Sąd Okręgowy stwierdził, że aprobuje zarówno ustalenia faktyczne Sądu pierwszej
instancji, jak i ich ocenę prawną. Podkreślił, że zachowanie pozwanego nosi znamiona
niewłaściwości postępowania od strony przedmiotowej i podmiotowej, ponieważ
pozwany obowiązany był zachować i zabezpieczyć licznik, który znajdował się on w
ogólnodostępnej klatce schodowej, a tego – jak sam przyznał – nie uczynił. Oceny tej,
4
zdaniem Sądu Okręgowego, nie zmienia fakt wydania wyroku uniewinniającego
pozwanego od zarzutu kradzieży, gdyż wina, która mogła nie wystarczyć do uznania, że
pozwany popełnił przestępstwo, jest wystarczająca do przyjęcia jego odpowiedzialności
cywilnej, zwłaszcza że w świetle art. 415 k.c. do przyjęcia tej odpowiedzialności
wystarczy nawet najmniejszy stopień winy sprawcy.
M. B. wniósł skargę o stwierdzenie niezgodności z prawem prawomocnego
wyroku Sądu Okręgowego, podnosząc, że Sąd ten naruszył przepisy: art. 378 § 1 k.p.c.
przez zaniechanie rozważenia zarzutów apelacji dotyczących błędu w ustaleniach
faktycznych Sądu pierwszej instancji, art. 471 w związku z art. 472 k.c. przez przyjęcie,
że skarżący obowiązany był „zachować i zabezpieczyć licznik” znajdujący się poza jego
mieszkaniem, mimo że obowiązek taki nie wynikał z ustawy ani ze stosunku prawnego
łączącego strony, którego treść notebene nie była w procesie przedmiotem dowodzenia,
ani z ogólnie przyjętych w tym zakresie wzorców postępowania, i art. 361 k.c. przez
przyjęcie, że zwykłym następstwem zaniechania „zachowania i zabezpieczenia licznika”
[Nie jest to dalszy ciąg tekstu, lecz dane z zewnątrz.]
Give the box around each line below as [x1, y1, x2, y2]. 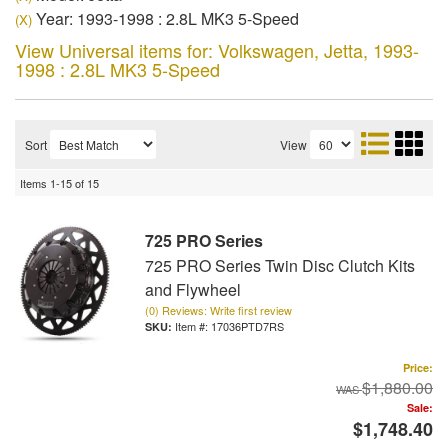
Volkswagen [218, 37, 314, 63]
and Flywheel [145, 278, 241, 301]
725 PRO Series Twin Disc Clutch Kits [145, 254, 415, 277]
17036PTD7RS [211, 318, 284, 334]
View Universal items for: [15, 37, 218, 63]
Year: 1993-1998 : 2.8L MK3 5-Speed [32, 7, 299, 30]
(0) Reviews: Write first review [145, 302, 292, 318]
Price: [403, 360, 433, 375]
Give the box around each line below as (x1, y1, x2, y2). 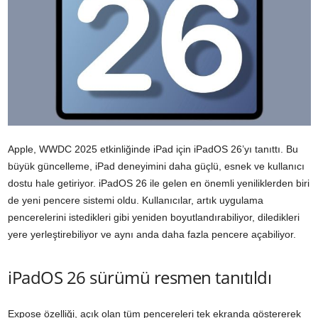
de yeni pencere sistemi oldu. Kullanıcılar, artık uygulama (8, 194, 263, 206)
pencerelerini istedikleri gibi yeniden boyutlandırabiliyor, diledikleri (8, 211, 300, 223)
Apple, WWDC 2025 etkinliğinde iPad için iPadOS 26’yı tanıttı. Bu (8, 143, 298, 155)
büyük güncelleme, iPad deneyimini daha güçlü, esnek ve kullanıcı (8, 160, 305, 172)
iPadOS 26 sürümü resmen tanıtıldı (8, 265, 272, 289)
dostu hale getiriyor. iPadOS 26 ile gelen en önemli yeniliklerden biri (8, 177, 309, 189)
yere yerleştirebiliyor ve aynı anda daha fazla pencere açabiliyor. (8, 228, 296, 240)
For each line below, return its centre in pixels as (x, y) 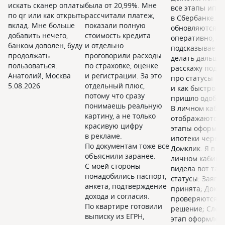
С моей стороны (113, 166)
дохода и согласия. (117, 196)
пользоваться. (33, 66)
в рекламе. (103, 136)
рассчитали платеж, (120, 15)
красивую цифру (114, 126)
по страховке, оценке (122, 66)
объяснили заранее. (120, 156)
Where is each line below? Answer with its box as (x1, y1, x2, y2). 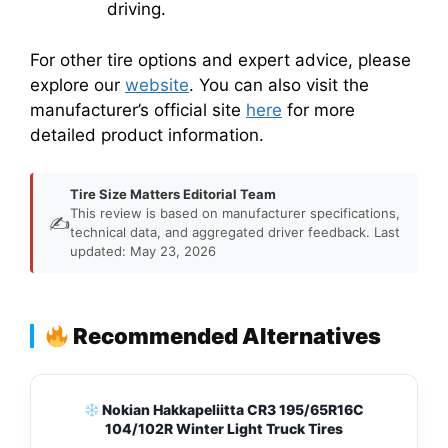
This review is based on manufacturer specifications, (70, 205, 400, 222)
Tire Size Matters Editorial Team (70, 186, 276, 203)
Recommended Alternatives (69, 323, 382, 350)
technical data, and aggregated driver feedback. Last (70, 224, 400, 241)
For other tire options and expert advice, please (30, 49, 411, 70)
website (125, 74, 189, 95)
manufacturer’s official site (30, 99, 246, 120)
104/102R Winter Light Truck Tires (105, 420, 343, 438)
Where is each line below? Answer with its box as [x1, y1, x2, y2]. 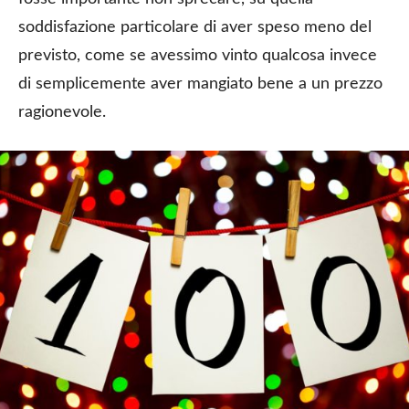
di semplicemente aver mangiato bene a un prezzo [18, 75, 383, 92]
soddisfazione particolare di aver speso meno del [18, 18, 372, 36]
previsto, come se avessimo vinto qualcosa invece [18, 47, 377, 64]
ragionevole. [18, 103, 106, 121]
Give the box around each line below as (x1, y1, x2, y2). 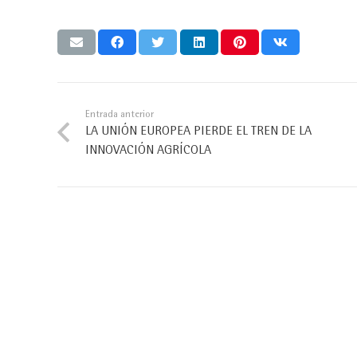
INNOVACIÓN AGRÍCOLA (85, 145, 212, 159)
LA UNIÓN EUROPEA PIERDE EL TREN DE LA (85, 126, 312, 139)
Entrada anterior (85, 110, 155, 121)
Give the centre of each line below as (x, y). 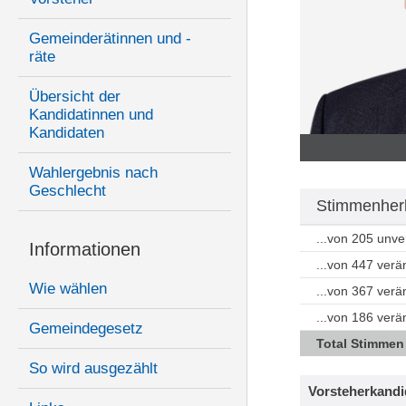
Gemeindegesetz (86, 329)
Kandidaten (67, 133)
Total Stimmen (360, 344)
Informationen (85, 250)
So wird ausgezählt (93, 369)
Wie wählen (68, 289)
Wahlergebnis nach (93, 173)
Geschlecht (68, 191)
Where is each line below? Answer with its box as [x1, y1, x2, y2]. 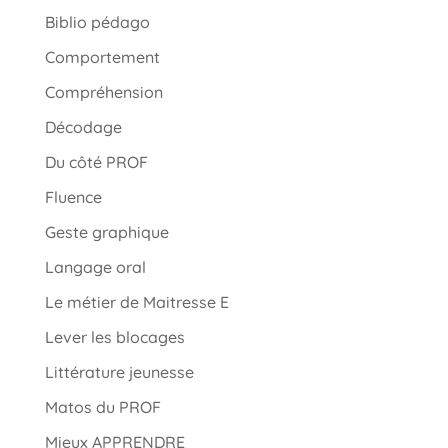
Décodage [44, 117, 122, 138]
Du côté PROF [44, 152, 148, 173]
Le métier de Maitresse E [44, 292, 229, 313]
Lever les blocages [44, 327, 185, 348]
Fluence [44, 187, 102, 208]
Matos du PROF [44, 397, 161, 418]
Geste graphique [44, 222, 169, 243]
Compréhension [44, 82, 163, 103]
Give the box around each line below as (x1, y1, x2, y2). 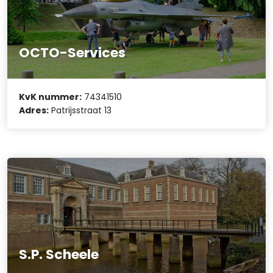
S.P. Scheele (19, 244, 99, 264)
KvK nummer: (19, 90, 82, 103)
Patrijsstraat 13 (49, 104, 112, 116)
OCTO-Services (19, 43, 126, 63)
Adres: (19, 104, 49, 116)
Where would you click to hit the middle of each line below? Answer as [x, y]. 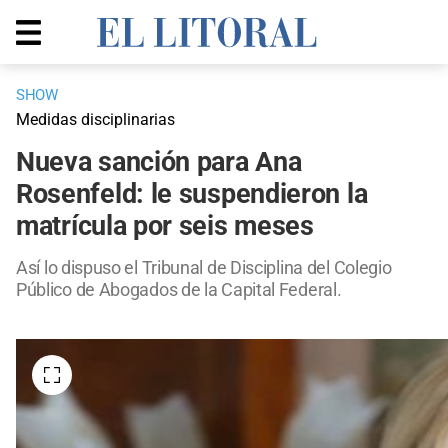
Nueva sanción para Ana [159, 162]
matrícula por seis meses [165, 226]
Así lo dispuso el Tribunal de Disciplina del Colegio [204, 268]
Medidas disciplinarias [95, 120]
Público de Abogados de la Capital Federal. [179, 290]
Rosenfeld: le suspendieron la [192, 194]
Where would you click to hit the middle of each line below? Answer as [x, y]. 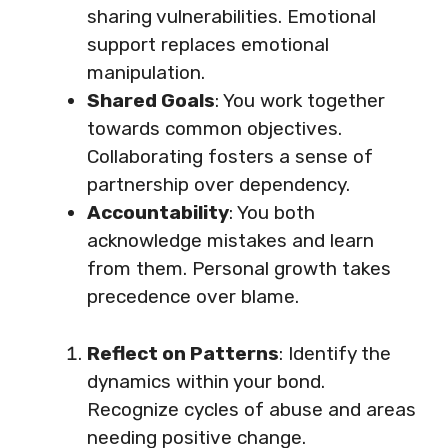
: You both [272, 212]
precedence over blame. [193, 296]
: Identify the [335, 353]
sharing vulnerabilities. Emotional [231, 16]
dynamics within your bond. [206, 381]
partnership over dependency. [218, 184]
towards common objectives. [214, 128]
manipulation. [146, 72]
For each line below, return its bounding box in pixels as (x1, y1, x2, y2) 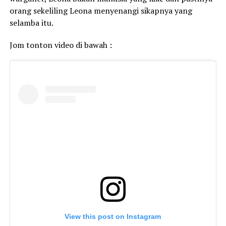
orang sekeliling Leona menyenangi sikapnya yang (9, 5, 192, 16)
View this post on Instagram (65, 212, 161, 221)
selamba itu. (9, 17, 53, 28)
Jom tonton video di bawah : (9, 39, 112, 50)
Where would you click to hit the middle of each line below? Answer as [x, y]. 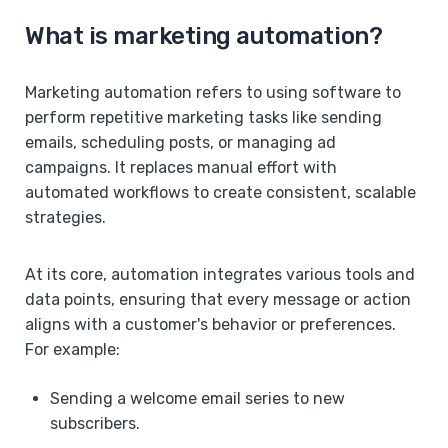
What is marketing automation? [204, 35]
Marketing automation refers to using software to [213, 92]
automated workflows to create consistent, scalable [220, 192]
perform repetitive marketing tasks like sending [203, 117]
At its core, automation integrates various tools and [220, 274]
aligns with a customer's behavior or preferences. [210, 324]
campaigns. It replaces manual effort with [181, 167]
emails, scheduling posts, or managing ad [180, 142]
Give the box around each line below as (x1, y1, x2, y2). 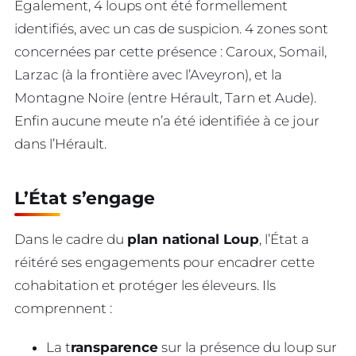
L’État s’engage (14, 187, 155, 209)
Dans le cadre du (14, 231, 127, 248)
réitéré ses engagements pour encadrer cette (14, 254, 315, 271)
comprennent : (14, 300, 112, 317)
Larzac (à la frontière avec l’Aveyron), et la (14, 67, 282, 83)
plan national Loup (127, 231, 259, 248)
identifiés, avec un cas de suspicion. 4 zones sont (14, 21, 328, 37)
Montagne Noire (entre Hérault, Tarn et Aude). (14, 90, 316, 106)
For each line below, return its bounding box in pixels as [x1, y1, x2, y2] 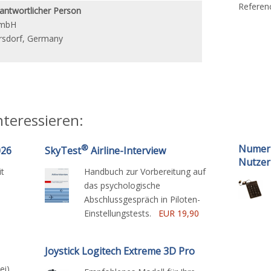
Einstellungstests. [84, 207, 158, 220]
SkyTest [45, 144, 81, 158]
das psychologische [84, 180, 160, 192]
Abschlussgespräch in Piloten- [84, 194, 200, 206]
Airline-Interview [88, 144, 166, 158]
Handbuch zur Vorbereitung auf [84, 166, 206, 178]
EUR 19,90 [158, 207, 199, 220]
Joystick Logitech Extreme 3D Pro [45, 244, 195, 258]
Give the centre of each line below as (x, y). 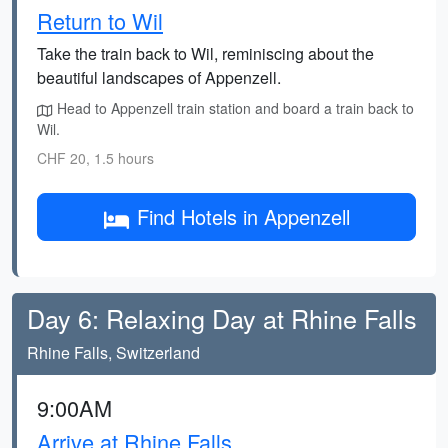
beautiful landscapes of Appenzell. (159, 77)
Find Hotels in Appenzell (243, 216)
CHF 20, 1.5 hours (95, 158)
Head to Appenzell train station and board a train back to (233, 108)
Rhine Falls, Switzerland (113, 352)
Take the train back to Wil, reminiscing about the (205, 53)
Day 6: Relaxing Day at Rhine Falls (222, 318)
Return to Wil (100, 20)
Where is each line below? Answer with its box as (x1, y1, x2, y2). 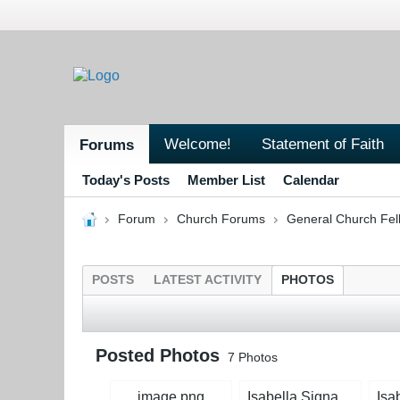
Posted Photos (96, 345, 220, 365)
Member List (187, 171, 265, 187)
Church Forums (176, 212, 265, 226)
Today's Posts (82, 171, 170, 187)
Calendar (283, 171, 339, 187)
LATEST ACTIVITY (154, 272, 262, 287)
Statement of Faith (262, 134, 384, 153)
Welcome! (164, 134, 231, 153)
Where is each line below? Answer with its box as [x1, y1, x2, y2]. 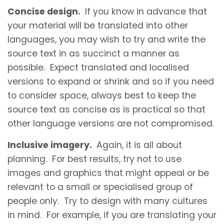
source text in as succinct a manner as [7, 47, 179, 59]
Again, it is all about [94, 138, 182, 151]
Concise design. [7, 5, 82, 17]
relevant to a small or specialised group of [7, 180, 193, 193]
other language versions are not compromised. [7, 117, 214, 129]
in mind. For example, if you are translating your [7, 208, 216, 221]
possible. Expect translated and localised [7, 61, 189, 73]
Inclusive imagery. [7, 138, 94, 151]
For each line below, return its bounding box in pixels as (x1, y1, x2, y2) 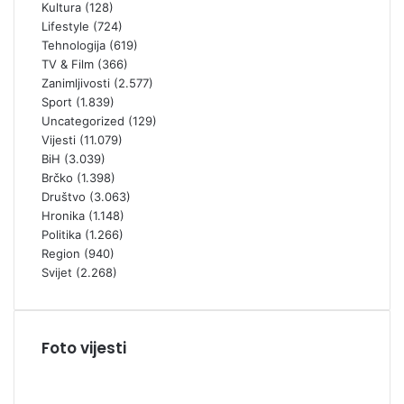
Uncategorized (41, 114, 124, 129)
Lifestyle (41, 19, 89, 34)
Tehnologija (41, 38, 106, 53)
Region (41, 246, 80, 262)
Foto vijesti (41, 337, 126, 360)
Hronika (41, 208, 85, 224)
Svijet (41, 265, 72, 280)
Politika (41, 227, 81, 243)
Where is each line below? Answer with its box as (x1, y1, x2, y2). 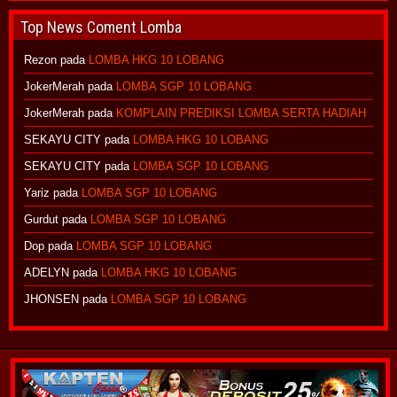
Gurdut (24, 213, 58, 226)
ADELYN (24, 266, 69, 279)
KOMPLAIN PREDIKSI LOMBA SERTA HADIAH (116, 106, 366, 120)
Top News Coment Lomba (20, 18, 182, 36)
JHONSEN (24, 292, 79, 306)
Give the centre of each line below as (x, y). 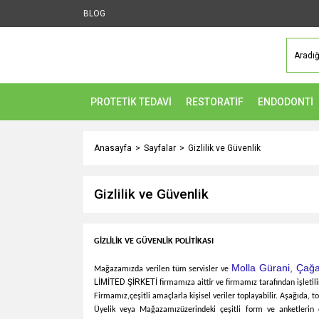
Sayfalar (160, 148)
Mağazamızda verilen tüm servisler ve (163, 269)
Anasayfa (113, 148)
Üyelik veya (117, 310)
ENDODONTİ (286, 101)
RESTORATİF (215, 101)
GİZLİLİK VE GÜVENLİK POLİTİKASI (154, 241)
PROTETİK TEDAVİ (131, 101)
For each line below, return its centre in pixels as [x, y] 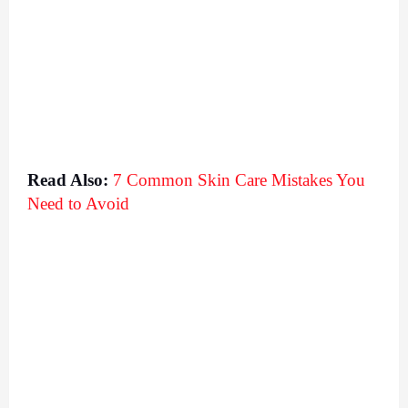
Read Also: [68, 179]
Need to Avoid [78, 203]
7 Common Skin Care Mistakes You [239, 179]
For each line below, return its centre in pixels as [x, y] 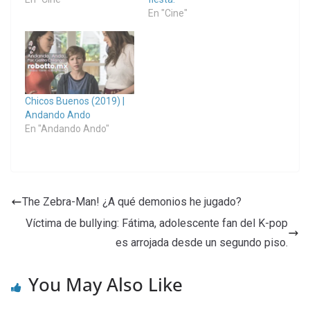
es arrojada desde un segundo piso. [202, 242]
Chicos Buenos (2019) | [75, 101]
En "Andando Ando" [67, 128]
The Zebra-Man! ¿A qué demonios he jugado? [132, 201]
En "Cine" [168, 13]
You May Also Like [106, 284]
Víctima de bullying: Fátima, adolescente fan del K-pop [157, 223]

była bezprawna ingerencja innej osoby w układ pomiarowy za pomocą magnesu
neodymowego, pozostająca w adekwatnym związku przyczynowym ze wspomnianym
zaniechaniem.
Sąd Najwyższy zważył, co następuje:
Zgodnie z art. 3 pkt 18 prawa energetycznego, nielegalne pobieranie paliw lub
energii oznacza pobieranie paliw lub energii bez zawarcia umowy, z całkowitym albo
częściowym pominięciem układu pomiarowo-rozliczeniowego lub poprzez ingerencję w
ten układ mającą wpływ na zafałszowanie pomiarów dokonywanych przez układ
pomiarowo-rozliczeniowy. Jak zauważył Sąd Najwyższy w wyroku z dnia 9 kwietnia
2003 r., I CKN 252/01 (OSNC 2004, nr 7-8, poz. 110), ustawodawca określił czyn
sprawcy polegający na nielegalnym pobieraniu energii od strony przedmiotowej,
wskazując te jego cechy, które są określane mianem bezprawności. Samo zatem
ustalenie nielegalnego pobierania energii w rozumieniu powołanego przepisu nie
wymaga badania winy sprawcy. Nie ulega natomiast wątpliwości, że znamię
podmiotowe czynu, noszącego cechę nielegalnego pobierania energii, nabiera
znaczenia na etapie ustalania odpowiedzialności sprawcy.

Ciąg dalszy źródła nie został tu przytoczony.